Some of the lower costs of Internet telephone service are a result of
the underlying architecture. In the conventional telephone network,
voice calls travel over a line that stretches from the home to a piece
of phone company equipment called a circuit switch. The switch, and
many others like it along the way, routes the call to its destination
over local or long-distance networks. The switches can be expensive,
as much as $10 million apiece, said John Hodulik, a telecommunications
analyst with UBS Securities.

Were telephone companies to build a network from scratch today, they
likely would do so using the less expensive Internet architecture that
has enabled start-up companies like Vonage Holdings, based in Edison,
New Jersey, to enter the market. Vonage, the industry leader, has
invested a mere $12 million in technology, according to Jeffrey
Citron, the company's chief executive. That, he said, is a far cry
from the $75 million to $100 million that some companies must spend to
begin offering conventional telephone service.

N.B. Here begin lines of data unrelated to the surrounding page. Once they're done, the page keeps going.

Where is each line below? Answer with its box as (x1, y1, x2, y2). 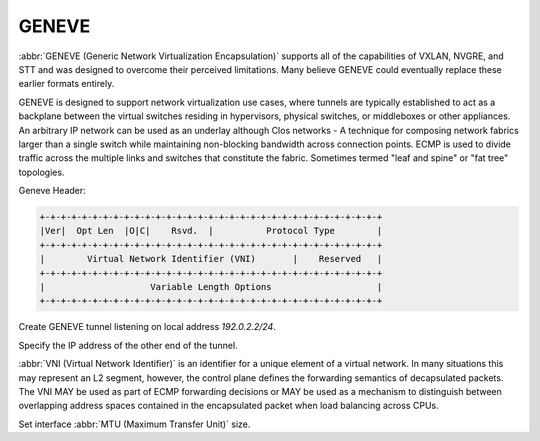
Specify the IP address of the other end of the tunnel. (18, 339, 239, 351)
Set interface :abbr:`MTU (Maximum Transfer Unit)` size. (18, 418, 251, 430)
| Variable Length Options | (39, 281, 383, 292)
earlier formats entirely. (18, 78, 115, 90)
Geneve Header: (18, 185, 87, 197)
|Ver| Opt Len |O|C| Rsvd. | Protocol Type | (39, 225, 383, 237)
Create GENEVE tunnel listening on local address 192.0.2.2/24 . (18, 321, 277, 333)
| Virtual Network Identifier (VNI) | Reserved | (39, 253, 383, 265)
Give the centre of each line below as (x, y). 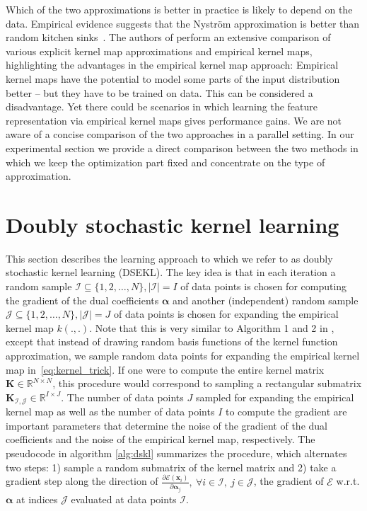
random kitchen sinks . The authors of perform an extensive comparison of (168, 37)
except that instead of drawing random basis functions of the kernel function (172, 341)
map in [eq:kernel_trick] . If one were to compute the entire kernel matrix (165, 369)
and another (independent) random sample (266, 300)
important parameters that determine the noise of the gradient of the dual (167, 425)
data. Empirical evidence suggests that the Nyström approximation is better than (183, 23)
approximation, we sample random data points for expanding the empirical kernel (183, 355)
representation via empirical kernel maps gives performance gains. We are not (174, 120)
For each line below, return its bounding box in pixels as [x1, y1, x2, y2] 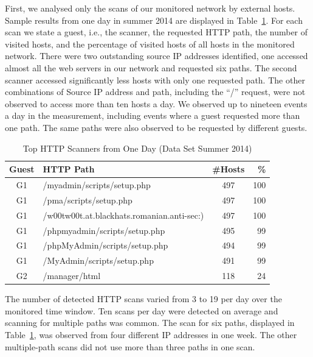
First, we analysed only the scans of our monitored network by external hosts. [5, 2, 295, 14]
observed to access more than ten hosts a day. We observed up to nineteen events [5, 97, 308, 110]
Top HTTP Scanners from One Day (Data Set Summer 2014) [22, 141, 252, 154]
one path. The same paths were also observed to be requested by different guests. [5, 121, 308, 133]
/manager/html [43, 269, 101, 282]
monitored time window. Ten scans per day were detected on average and [5, 304, 278, 317]
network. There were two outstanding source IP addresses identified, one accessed [5, 49, 308, 62]
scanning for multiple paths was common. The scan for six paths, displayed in [5, 316, 295, 329]
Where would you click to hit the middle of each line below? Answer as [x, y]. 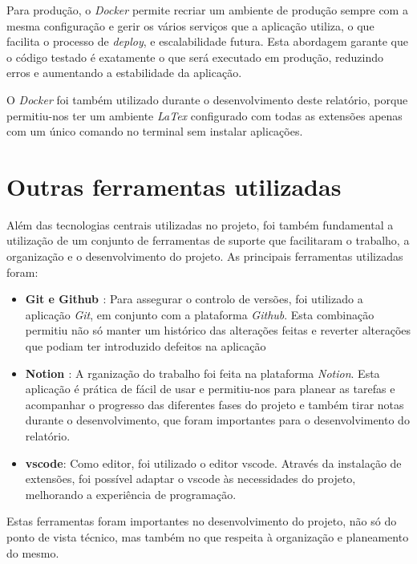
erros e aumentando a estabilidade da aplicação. [124, 73]
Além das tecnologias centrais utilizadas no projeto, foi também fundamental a [200, 224]
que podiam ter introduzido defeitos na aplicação [146, 346]
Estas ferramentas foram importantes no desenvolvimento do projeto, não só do [202, 521]
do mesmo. [33, 552]
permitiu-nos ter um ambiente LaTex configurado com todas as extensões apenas [204, 115]
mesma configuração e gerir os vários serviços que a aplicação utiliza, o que [190, 25]
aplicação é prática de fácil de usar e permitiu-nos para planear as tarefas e [210, 389]
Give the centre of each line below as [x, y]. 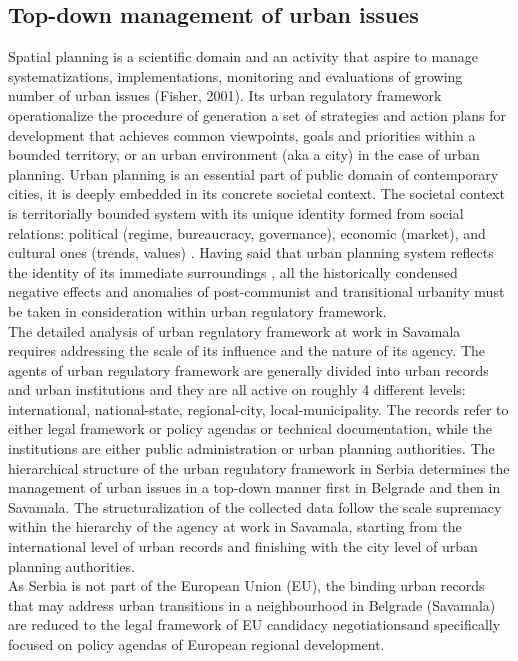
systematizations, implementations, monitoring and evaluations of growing [235, 75]
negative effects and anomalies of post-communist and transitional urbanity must [256, 291]
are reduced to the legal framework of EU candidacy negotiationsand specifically [254, 624]
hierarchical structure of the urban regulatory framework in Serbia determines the [259, 467]
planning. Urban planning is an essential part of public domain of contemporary [253, 173]
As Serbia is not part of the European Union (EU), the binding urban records [246, 585]
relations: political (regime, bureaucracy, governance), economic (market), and [247, 232]
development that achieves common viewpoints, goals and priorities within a [242, 134]
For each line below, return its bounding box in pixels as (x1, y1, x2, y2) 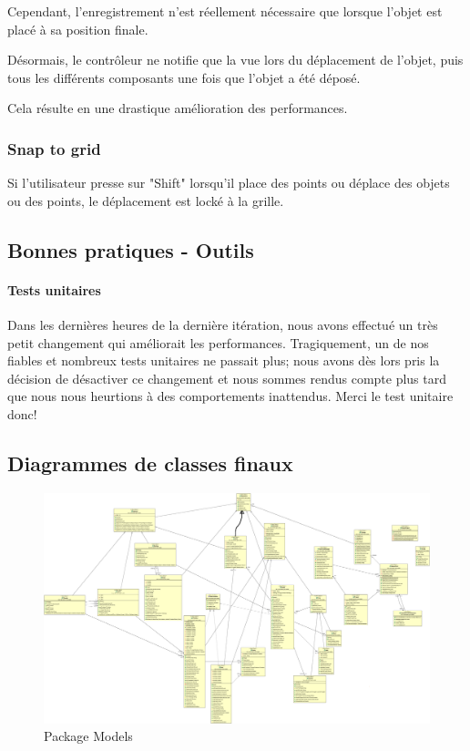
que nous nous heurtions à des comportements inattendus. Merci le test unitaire (7, 386, 454, 406)
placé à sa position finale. (7, 19, 148, 38)
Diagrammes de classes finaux (7, 448, 293, 477)
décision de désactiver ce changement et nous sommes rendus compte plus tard (7, 368, 447, 387)
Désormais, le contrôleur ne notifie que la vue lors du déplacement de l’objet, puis (7, 50, 464, 69)
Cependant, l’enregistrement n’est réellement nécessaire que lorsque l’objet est (7, 2, 443, 20)
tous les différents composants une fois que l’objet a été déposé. (7, 67, 361, 87)
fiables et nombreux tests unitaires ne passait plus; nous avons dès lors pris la (7, 351, 440, 370)
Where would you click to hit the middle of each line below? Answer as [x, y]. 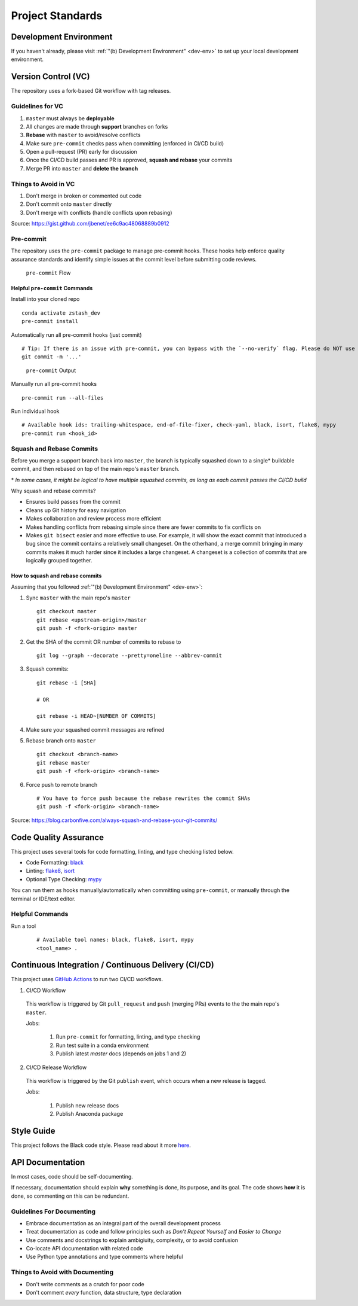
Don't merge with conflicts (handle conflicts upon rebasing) [99, 212]
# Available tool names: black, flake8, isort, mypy [115, 940]
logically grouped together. [59, 561]
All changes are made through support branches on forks [97, 126]
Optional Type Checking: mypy [64, 879]
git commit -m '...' [52, 357]
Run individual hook [35, 411]
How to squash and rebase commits [56, 576]
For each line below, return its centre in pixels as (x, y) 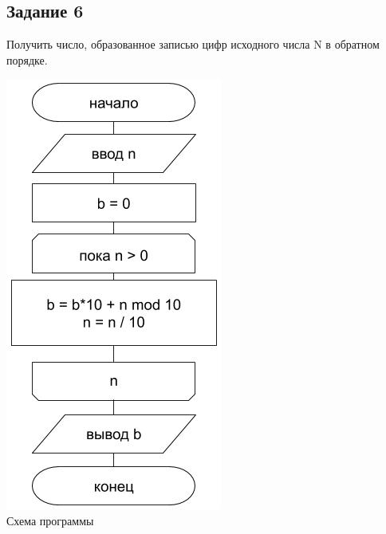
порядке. (27, 59)
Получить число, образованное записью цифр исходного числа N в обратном (193, 44)
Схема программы (50, 520)
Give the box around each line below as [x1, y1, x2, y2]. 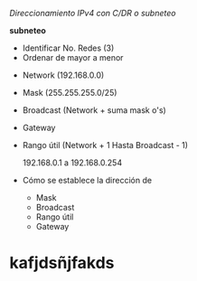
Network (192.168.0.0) [22, 70, 105, 80]
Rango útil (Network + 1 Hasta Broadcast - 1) [22, 140, 188, 150]
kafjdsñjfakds [9, 253, 115, 274]
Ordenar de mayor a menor [22, 52, 124, 62]
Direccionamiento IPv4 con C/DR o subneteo [9, 8, 176, 18]
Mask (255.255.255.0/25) [22, 88, 117, 98]
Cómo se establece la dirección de [22, 175, 152, 185]
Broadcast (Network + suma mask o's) [22, 105, 167, 116]

But some critics say a big reason Vonage and other Internet-based
phone providers can cut costs is because they do not have to adhere to
the same rules and regulations as the conventional telephone companies
on whose local and national networks the Internet providers
depend. Even an Internet telephony fan like Jeff Pulver, who was
formerly on the Vonage board, acknowledged that a substantial amount
of cost savings comes from avoiding the taxes, surcharges, and access
fees used to support the traditional phone network.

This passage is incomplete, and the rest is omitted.